This is a question I also remember wondering about when I was younger in school. Now as a professional it's way too obvious to even explain. But i think it's an important and common question, which warrants an example or two from common daily lab practice.
You have to understand that DNA is a molecule. It's really tiny. It's not trivial to work precisely with it, nor detect it or discriminate two different pieces of DNA from each other, let along sequencing them. We make a lot of DNA through amplification so that we can prepare a sufficient amount to make reactions with.
We usually make DNA visible by using chemical dyes that emit light (fluorophores) or incorporated radioactive pieces to make the DNA visible.
Here's a common case in the lab: we need to get enough DNA to use in subsequent reactions. When we work with DNA it is very rare that we obtain exactly what we want 100% of the time, or perfect yield. For example, we want to cut a piece of DNA once. But we have scissors (i.e. restriction enzymes) that will chop up the DNA multiple times, especially when we leave the reaction going too long. What we do is take 100 units of DNA, subject them to the reaction, and then view the results using electrophoresis using an agarose gel, for instance. We can then see 40 units of uncut DNA, 30 units of single cut DNA, and some 30 units of DNA cut multiple times (2+ times, so they are small fragments). We need enough single cut DNA to proceed with the next reaction, with full knowledge that there are no contaminating chunks of DNA. Typically there are many reactions in a row that we do to achieve anything in the lab. Cloning, in vitro amplification, sequencing, gene editing, preparing genes for transgenesis, creating RNAi probes, what have you.
More is better
Another case: if you want to know the sequence of DNA, you must sequence it. However, sequencing is imperfect and errors occur. To be sure, we re-sequence the same DNA many times to get a confident picture of what the sequence is like, beyond reasonable doubt. Sequencing DNA ten times is really more reliable than sequencing it once. This could be because of how the molecules behave in solution, or because of degradation, or tens of other things. You must understand this is also not specific to sequencing; a lot of reactions follow the same logic.

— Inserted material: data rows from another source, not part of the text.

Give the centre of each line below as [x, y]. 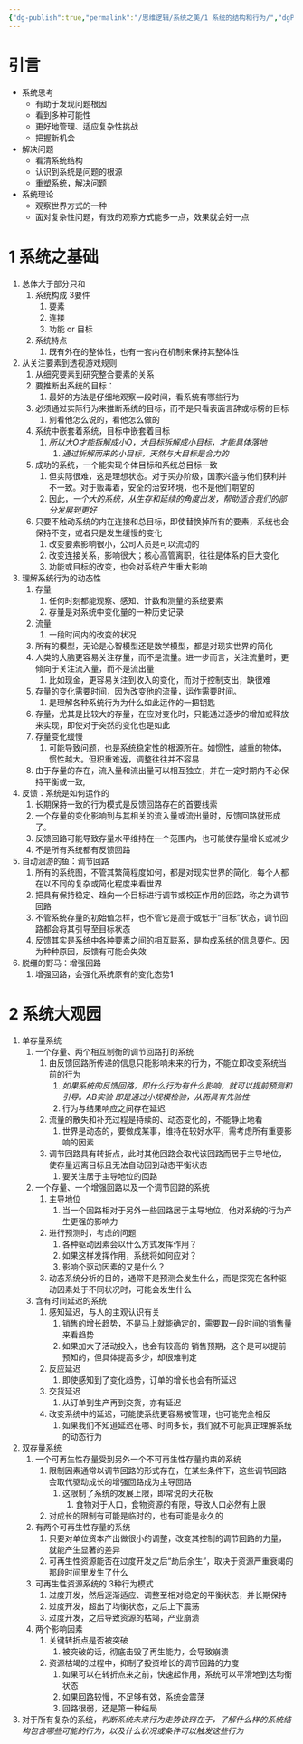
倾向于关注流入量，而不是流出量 [95, 668]
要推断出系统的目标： [75, 385]
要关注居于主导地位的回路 [110, 1176]
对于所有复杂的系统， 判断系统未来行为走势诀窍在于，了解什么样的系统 [152, 1720]
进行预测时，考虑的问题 [92, 1233]
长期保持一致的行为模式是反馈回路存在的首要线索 [126, 804]
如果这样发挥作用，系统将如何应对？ [130, 1256]
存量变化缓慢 [59, 736]
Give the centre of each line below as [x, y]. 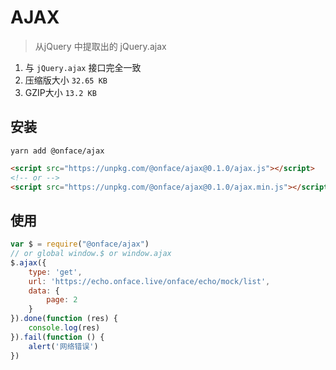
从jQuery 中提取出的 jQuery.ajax [100, 46]
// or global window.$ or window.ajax [91, 254]
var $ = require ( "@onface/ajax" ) [80, 244]
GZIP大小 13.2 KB [60, 92]
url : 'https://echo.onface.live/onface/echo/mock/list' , [149, 281]
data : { [44, 291]
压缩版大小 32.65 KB [66, 80]
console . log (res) [64, 328]
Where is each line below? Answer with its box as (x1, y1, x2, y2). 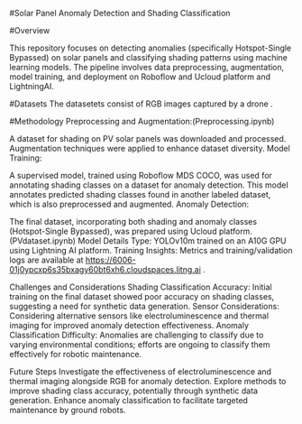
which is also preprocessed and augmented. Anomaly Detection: (9, 198, 250, 209)
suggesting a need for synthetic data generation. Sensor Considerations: (9, 301, 279, 311)
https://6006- (85, 254, 137, 265)
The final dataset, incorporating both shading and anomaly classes (9, 217, 258, 226)
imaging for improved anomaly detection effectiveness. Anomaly (9, 320, 250, 330)
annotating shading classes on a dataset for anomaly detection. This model (9, 180, 288, 190)
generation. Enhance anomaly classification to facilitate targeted (9, 395, 248, 405)
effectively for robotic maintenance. (9, 349, 142, 359)
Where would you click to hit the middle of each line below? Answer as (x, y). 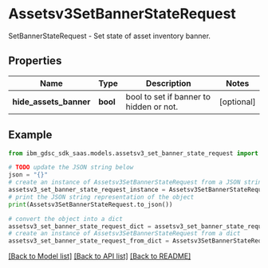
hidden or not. (152, 107)
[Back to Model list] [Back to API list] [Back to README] (100, 256)
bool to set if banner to (168, 96)
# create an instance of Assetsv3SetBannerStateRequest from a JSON (124, 183)
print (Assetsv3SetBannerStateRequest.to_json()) (91, 204)
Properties (35, 61)
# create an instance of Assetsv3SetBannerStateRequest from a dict (124, 234)
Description (169, 83)
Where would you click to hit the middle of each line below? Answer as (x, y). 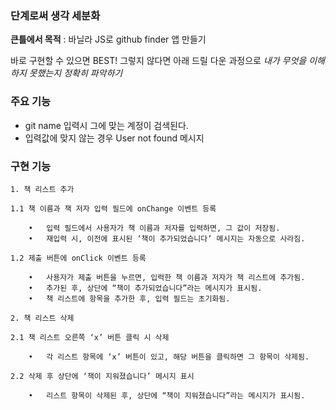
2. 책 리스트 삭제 (42, 318)
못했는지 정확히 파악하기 (75, 73)
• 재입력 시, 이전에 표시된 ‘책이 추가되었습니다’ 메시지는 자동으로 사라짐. (167, 238)
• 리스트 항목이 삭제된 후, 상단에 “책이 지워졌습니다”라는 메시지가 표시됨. (167, 395)
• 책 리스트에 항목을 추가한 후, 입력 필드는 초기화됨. (129, 298)
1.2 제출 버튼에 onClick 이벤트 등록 (78, 258)
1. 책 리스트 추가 (42, 189)
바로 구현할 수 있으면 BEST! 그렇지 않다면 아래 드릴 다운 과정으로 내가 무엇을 (158, 61)

Amplification as a specification tool
By using primers in PCR, we can make sure we are obtaining what we want. In principle, this means that we can make a gajillion copies of something we are interested in (e.g. a gene), even from a single strand of DNA which may contain things we are uninterested in (e.g. the rest of the genome).
This answer is certainly not extensive, but I hope it's a primer for you to understand that DNA work is just really smart nanotechnology, and we are not yet at the level of performing nanotechnology on single molecules, with full confidence, precision or efficacy. On the daily, we need enough to see it with our eyes so we amplify and react it with intercalating dyes to make them visible to the naked eye!